EXERCISE PROMPT
Scan the entries below for the word "development". Copy each line that has it.

Dataset entries
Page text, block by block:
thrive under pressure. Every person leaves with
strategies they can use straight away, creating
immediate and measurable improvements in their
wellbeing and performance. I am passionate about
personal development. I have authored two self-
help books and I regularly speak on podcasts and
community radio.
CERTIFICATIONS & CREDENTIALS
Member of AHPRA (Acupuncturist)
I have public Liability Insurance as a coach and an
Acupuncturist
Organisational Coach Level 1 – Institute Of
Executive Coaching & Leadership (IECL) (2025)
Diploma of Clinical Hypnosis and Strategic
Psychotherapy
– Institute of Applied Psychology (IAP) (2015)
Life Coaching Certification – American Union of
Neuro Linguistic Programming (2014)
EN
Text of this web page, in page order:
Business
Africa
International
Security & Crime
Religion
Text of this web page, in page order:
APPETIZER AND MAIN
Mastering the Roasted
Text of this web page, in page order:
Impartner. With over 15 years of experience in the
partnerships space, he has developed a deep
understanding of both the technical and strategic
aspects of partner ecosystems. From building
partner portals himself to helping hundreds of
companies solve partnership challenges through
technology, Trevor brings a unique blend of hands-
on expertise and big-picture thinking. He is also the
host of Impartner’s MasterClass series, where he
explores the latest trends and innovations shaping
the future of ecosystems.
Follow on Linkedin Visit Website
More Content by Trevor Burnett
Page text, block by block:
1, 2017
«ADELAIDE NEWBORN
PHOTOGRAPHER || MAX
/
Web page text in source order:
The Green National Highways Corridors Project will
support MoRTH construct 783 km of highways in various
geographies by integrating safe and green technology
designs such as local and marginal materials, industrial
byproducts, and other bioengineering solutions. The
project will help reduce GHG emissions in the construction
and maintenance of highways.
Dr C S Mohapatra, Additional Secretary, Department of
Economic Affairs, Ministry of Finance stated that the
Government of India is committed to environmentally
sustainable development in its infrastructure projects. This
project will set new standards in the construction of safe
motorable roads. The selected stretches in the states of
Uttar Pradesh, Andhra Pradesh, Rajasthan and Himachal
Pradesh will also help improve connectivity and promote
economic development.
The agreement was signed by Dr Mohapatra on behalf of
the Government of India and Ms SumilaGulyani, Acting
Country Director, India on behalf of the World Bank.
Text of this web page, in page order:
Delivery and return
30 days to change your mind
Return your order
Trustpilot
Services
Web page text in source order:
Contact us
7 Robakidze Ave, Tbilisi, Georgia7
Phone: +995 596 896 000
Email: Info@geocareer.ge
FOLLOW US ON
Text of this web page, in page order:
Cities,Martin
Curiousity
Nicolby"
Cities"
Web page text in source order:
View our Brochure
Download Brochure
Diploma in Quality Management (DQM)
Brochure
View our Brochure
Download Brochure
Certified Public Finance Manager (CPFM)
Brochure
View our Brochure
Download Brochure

SOLVED PROBLEM
personal development. I have authored two self-
sustainable development in its infrastructure projects. This
economic development.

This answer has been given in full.